GaussianNB(priors=None, var_smoothing=1e-09)

In [22]:
# test the classifiers
preds_svm = svm_classifier.predict(test_matrix)
svm_acc = metrics.accuracy_score(labels_test, preds_svm)

preds_nb = nb_classifier.predict(test_matrix)
nb_acc = metrics.accuracy_score(labels_test, preds_nb)


svm_prec, svm_rec, svm_fscore, svm_sup = \
metrics.precision_recall_fscore_support(labels_test, preds_svm, pos_label=True, average='binary')

nb_prec, nb_rec, nb_fscore, nb_sup = \
metrics.precision_recall_fscore_support(labels_test, preds_nb, pos_label=True, average='binary')
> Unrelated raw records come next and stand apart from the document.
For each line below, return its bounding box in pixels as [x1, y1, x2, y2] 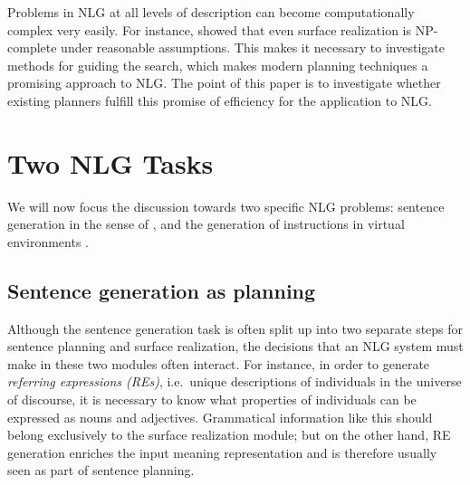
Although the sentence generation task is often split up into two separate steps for [7, 319, 464, 338]
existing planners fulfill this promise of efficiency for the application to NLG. [7, 90, 432, 109]
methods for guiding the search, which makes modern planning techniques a [7, 55, 428, 74]
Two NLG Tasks [7, 144, 214, 181]
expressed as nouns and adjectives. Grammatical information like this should [7, 407, 433, 426]
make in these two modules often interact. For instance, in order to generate [7, 354, 430, 373]
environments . [7, 232, 89, 251]
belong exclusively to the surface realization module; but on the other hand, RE [7, 425, 451, 444]
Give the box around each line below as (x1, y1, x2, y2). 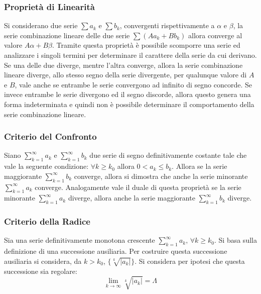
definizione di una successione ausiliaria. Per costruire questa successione (4, 246, 227, 256)
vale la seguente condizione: (4, 161, 89, 171)
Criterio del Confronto (4, 130, 97, 143)
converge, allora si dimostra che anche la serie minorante (74, 170, 248, 181)
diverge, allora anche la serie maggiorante (68, 192, 195, 203)
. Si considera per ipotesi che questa (135, 255, 245, 266)
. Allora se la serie (172, 161, 227, 171)
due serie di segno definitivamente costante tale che (89, 150, 247, 160)
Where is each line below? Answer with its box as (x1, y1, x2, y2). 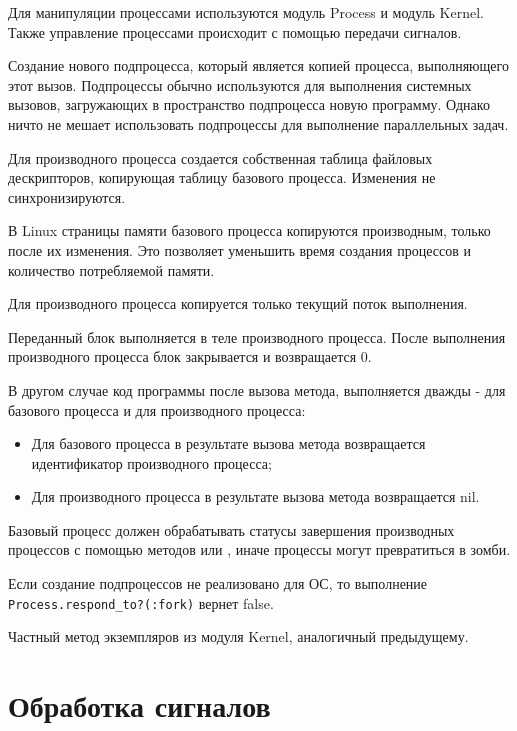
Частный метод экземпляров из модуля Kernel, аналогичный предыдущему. (8, 626, 469, 647)
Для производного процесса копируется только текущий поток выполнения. (8, 293, 468, 314)
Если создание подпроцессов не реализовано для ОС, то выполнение (8, 573, 428, 594)
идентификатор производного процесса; (31, 452, 272, 473)
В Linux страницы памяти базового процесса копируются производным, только (8, 220, 491, 241)
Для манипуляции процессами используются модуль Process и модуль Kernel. (8, 2, 484, 22)
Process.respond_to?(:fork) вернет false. (8, 592, 274, 613)
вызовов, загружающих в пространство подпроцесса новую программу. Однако (8, 94, 490, 115)
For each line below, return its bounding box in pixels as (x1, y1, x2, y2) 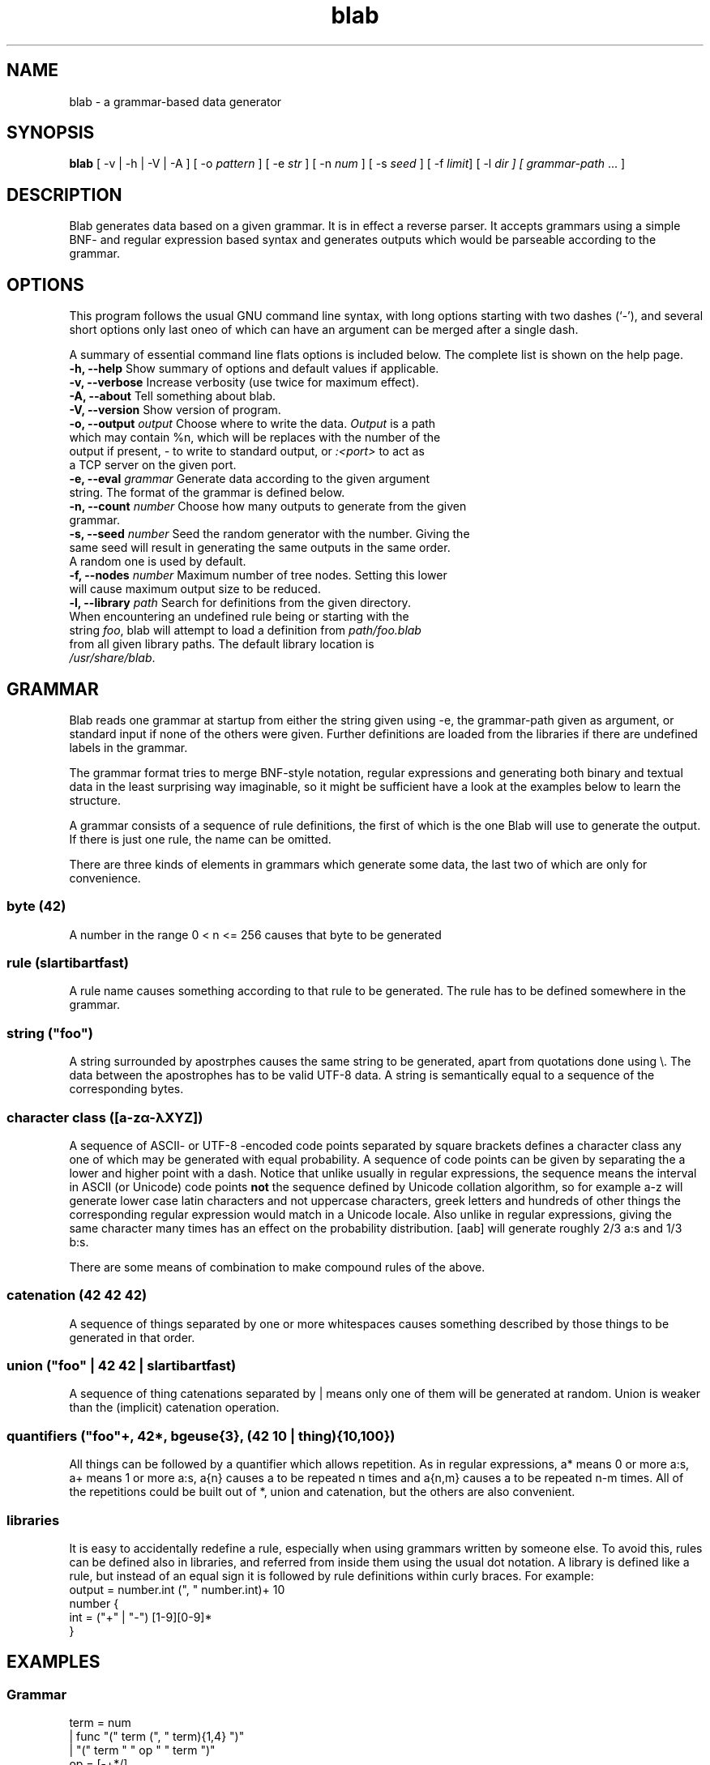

print('   \t\tSVM \t\tNaive Bayes')
print('Acc \t\t {0:.3f} \t\t {1:.3f}'.format(svm_acc, nb_acc))
print('Prec \t\t {0:.3f} \t\t {1:.3f}'.format(svm_prec, nb_prec))
print('Rec \t\t {0:.3f} \t\t {1:.3f}'.format(svm_rec, nb_rec))
print('FMeas \t\t {0:.3f} \t\t {1:.3f}'.format(svm_fscore, nb_fscore))

   		SVM 		Naive Bayes
Acc 		 0.532 		 0.487
Prec 		 0.549 		 0.514
Rec 		 0.590 		 0.329
FMeas 		 0.568 		 0.401


To make a statement about the results, we first have to look at the distribution of labels in the test dataset.
An even simpler baseline we can use is a classifier that constantly predicts the class that is most common in the test set. 

In [None]:
num_trues, num_falses = labels_test.value_counts()
print("A classifier that always predicts 'True' would get an accuracy of: %.3f" % (num_trues/labels_test.count()))